*** Records to process ***

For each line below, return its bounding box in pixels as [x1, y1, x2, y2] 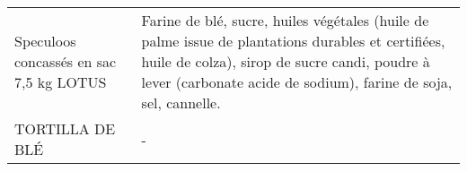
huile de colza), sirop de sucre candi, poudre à [141, 51, 430, 72]
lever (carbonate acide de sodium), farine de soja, [141, 72, 453, 92]
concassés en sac [14, 51, 117, 72]
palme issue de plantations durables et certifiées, [141, 30, 445, 51]
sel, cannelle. [141, 92, 221, 113]
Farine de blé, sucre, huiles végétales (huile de [141, 10, 429, 30]
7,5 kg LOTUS [14, 72, 107, 92]
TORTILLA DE [14, 118, 116, 139]
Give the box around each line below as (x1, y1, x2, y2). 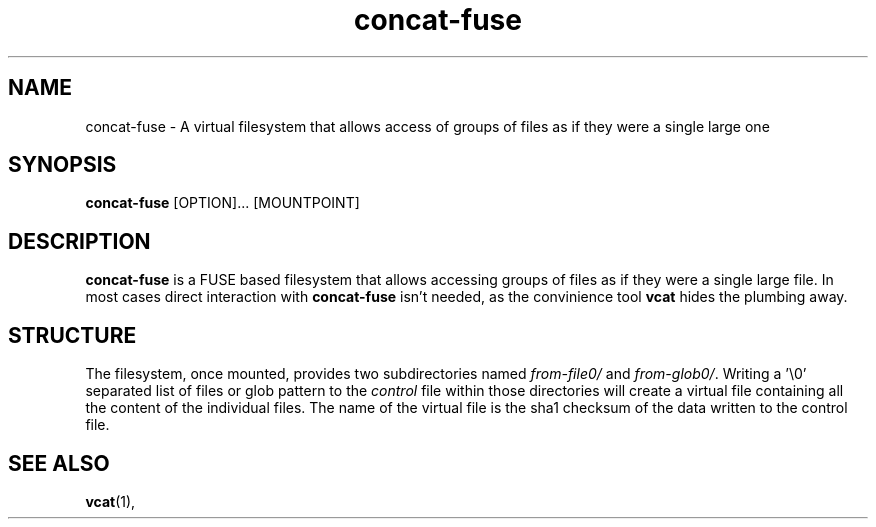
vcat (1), (85, 492, 136, 510)
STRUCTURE (8, 322, 137, 348)
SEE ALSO (8, 450, 110, 476)
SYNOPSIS (8, 152, 117, 178)
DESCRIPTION (8, 228, 151, 254)
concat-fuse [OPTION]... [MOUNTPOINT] (85, 194, 360, 212)
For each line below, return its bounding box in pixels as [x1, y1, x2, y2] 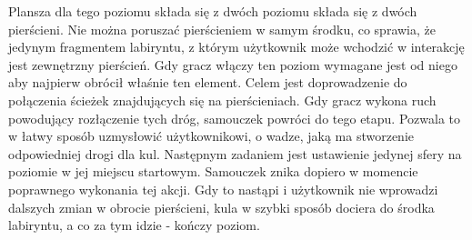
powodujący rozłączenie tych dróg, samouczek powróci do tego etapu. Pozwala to [8, 108, 460, 127]
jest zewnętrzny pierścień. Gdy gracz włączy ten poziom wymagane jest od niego [8, 55, 457, 74]
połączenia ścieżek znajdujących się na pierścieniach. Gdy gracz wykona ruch [8, 90, 437, 109]
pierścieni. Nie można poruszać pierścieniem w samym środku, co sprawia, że [8, 19, 436, 38]
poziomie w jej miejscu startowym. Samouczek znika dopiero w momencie [8, 162, 418, 181]
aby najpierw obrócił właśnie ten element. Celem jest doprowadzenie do [8, 73, 407, 92]
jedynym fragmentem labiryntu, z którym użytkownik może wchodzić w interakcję [8, 37, 465, 56]
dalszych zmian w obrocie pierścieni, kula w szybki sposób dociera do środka [8, 197, 435, 216]
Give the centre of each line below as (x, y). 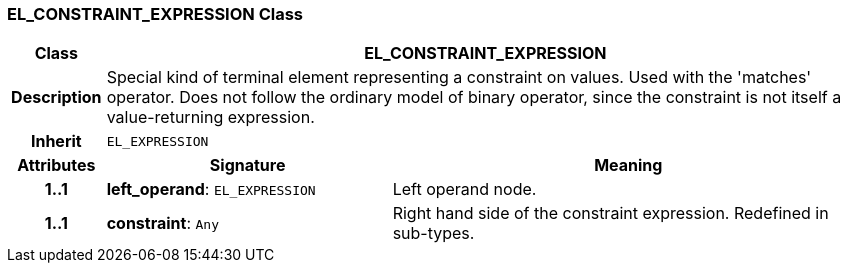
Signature (247, 165)
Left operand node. (464, 189)
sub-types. (433, 233)
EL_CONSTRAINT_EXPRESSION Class (155, 14)
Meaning (628, 165)
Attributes (56, 165)
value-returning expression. (210, 117)
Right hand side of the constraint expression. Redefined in (610, 213)
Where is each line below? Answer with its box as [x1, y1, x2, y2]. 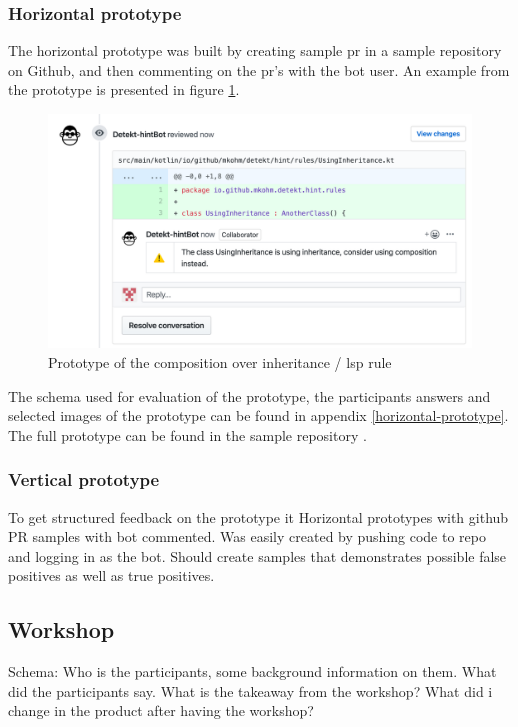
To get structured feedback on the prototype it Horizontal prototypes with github [8, 506, 509, 527]
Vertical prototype [8, 467, 160, 492]
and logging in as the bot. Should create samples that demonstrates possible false [8, 545, 507, 566]
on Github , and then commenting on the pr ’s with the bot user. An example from [8, 59, 510, 80]
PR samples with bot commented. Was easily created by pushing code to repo [8, 526, 486, 547]
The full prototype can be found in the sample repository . [8, 424, 367, 445]
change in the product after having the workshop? [8, 700, 314, 721]
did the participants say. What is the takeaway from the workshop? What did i [8, 680, 493, 701]
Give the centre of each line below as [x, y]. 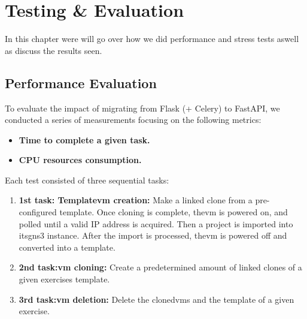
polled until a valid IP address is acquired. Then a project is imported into [156, 223]
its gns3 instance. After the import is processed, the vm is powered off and [153, 235]
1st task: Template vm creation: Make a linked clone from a [136, 200]
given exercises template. [64, 279]
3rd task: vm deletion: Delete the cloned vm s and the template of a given [156, 299]
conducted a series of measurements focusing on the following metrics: [133, 120]
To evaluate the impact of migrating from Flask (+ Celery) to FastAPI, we [142, 108]
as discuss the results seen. [54, 50]
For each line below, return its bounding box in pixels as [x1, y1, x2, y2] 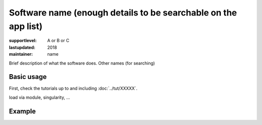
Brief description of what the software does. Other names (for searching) [9, 60, 155, 66]
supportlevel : [9, 38, 37, 44]
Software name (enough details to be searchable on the [9, 7, 237, 18]
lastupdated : [9, 44, 36, 50]
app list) [9, 21, 43, 31]
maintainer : [9, 51, 33, 57]
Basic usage [9, 73, 47, 81]
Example [9, 107, 36, 115]
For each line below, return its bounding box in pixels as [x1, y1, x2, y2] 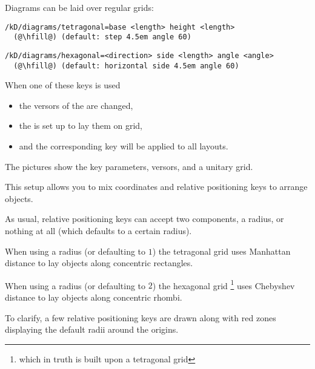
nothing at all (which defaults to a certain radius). [5, 224, 192, 237]
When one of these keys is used [5, 79, 121, 91]
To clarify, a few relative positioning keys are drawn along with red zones [5, 311, 276, 324]
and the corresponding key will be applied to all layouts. [19, 140, 228, 152]
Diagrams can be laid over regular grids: [5, 1, 154, 13]
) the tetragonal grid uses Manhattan [152, 244, 291, 257]
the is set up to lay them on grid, [19, 119, 142, 132]
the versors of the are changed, [19, 99, 133, 111]

*** End of Records to process ***

About this task:
In the records above, find the line with "Farine de blé, sucre, huiles". Print exactly from there through the line with "poziomie w jej", minus the pictures.

Written reply:
Farine de blé, sucre, huiles végétales (huile de [141, 10, 429, 30]
7,5 kg LOTUS [14, 72, 107, 92]
TORTILLA DE [14, 118, 116, 139]
Give the box around each line below as (x1, y1, x2, y2). 
vcat (1), (85, 492, 136, 510)
STRUCTURE (8, 322, 137, 348)
SEE ALSO (8, 450, 110, 476)
SYNOPSIS (8, 152, 117, 178)
DESCRIPTION (8, 228, 151, 254)
concat-fuse [OPTION]... [MOUNTPOINT] (85, 194, 360, 212)
For each line below, return its bounding box in pixels as [x1, y1, x2, y2] 
powodujący rozłączenie tych dróg, samouczek powróci do tego etapu. Pozwala to [8, 108, 460, 127]
jest zewnętrzny pierścień. Gdy gracz włączy ten poziom wymagane jest od niego [8, 55, 457, 74]
połączenia ścieżek znajdujących się na pierścieniach. Gdy gracz wykona ruch [8, 90, 437, 109]
pierścieni. Nie można poruszać pierścieniem w samym środku, co sprawia, że [8, 19, 436, 38]
poziomie w jej miejscu startowym. Samouczek znika dopiero w momencie [8, 162, 418, 181]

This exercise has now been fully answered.